Further, when we don’t have all of the information we are used to, we become more insecure about our place in the conversation. For example, delays in response from people we are communicating with can shape our opinion of those people in a negative way. A 2014 study showed that even a delay of 1.2 seconds over conferencing systems made people perceive the responder as less friendly or focused.
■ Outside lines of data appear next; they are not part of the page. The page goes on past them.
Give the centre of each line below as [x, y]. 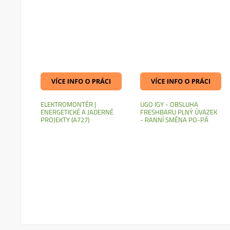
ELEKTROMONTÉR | [69, 104]
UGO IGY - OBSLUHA [169, 104]
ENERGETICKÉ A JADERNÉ [77, 112]
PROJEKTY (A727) [65, 119]
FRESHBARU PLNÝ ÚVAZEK [179, 112]
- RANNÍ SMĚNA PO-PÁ [175, 119]
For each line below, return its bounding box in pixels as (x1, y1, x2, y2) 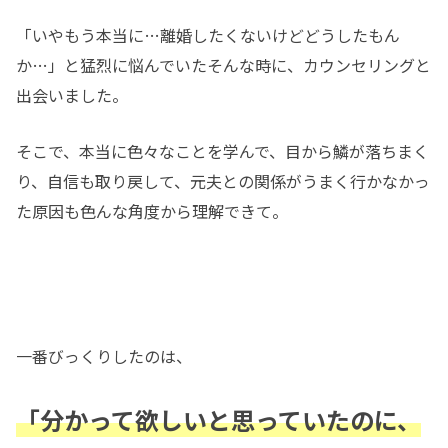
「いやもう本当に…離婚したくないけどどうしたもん (16, 22, 400, 47)
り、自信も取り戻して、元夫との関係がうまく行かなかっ (16, 168, 430, 193)
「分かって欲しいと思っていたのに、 (16, 401, 421, 437)
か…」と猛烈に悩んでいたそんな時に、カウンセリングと (16, 52, 431, 77)
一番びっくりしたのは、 (16, 344, 192, 369)
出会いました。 (16, 82, 128, 107)
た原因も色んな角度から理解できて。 (16, 198, 288, 223)
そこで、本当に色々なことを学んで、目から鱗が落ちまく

There is also the added pressure of having a camera, and potentially 12 other people, staring at you the entire time. During a normal meeting or trial, the spotlight isn’t on one person the entire day. That’s not to say that people don’t pay attention to you, but you’re not as aware of their gaze. Having everyone see you all the time forces you to perform constantly, which can be exhausting. (“The Reason Zoom Calls Drain Your Energy”, Manyu Jiang)

Science Supports my Position

A study was conducted in 2011 where researchers compared how trust was developed via telephone, video conferencing, and face-to-face interactions. They discovered, unsurprisingly, that trust was built much faster via in-person communication as compared to the other two forms.

Face-to-face > video conferencing > telephone

The reason face-to-face was better at building trust had to do with the information we get by communicating in-person. Specifically, researchers tied trust to eye contact and other body language. Video conferencing does not allow for eye contact, which can reduce participants’ trust levels significantly.

However, that’s not the end of the story. The researchers found that groups communicating via video conferencing could reach the same levels of cooperation as the face-to-face groups, but that it took several more rounds of the experiment to accomplish. They found that deception was high in early meetings, not because of a lack of desire to cooperate, but due to a lack of knowledge of the other participants’ intentions. We read intentions via physical clues like mutual gaze and posture, which can’t be experienced over a conferencing platform. (“Video Conferencing and Trust”, VSee; “Being There versus Seeing There: Trust via Video”, University of Michigan)

Zoom Trials are a Bad Idea

Convincing people to do anything requires trust. As attorneys, we develop trust with a judge or a jury over specific amounts of time that have been established over hundreds of years. I might see a judge a couple of times a week on various cases so I can develop trust with him or her over time. But juries are different. Our relationship is heavily regulated by the court. My concern is that the above studies show that we will need more time to build trust with a jury via video conferencing than we would have in-person. However, I doubt that any changes will be made to courtroom procedure to take this lack of trust from the jury into consideration.

That, coupled with the fatigue that naturally occurs via video conferencing, will make jury trials extremely challenging. There is doubt that our world will adapt to our changing times, especially as more research is done into the use of video conferencing software. But until then, I don’t want my clients to be the test cases for this new form of lawyering.

Personally, I am recommending to all of my clients that we don’t conduct any trials via Zoom until we understand how to better argue our cases via this new medium.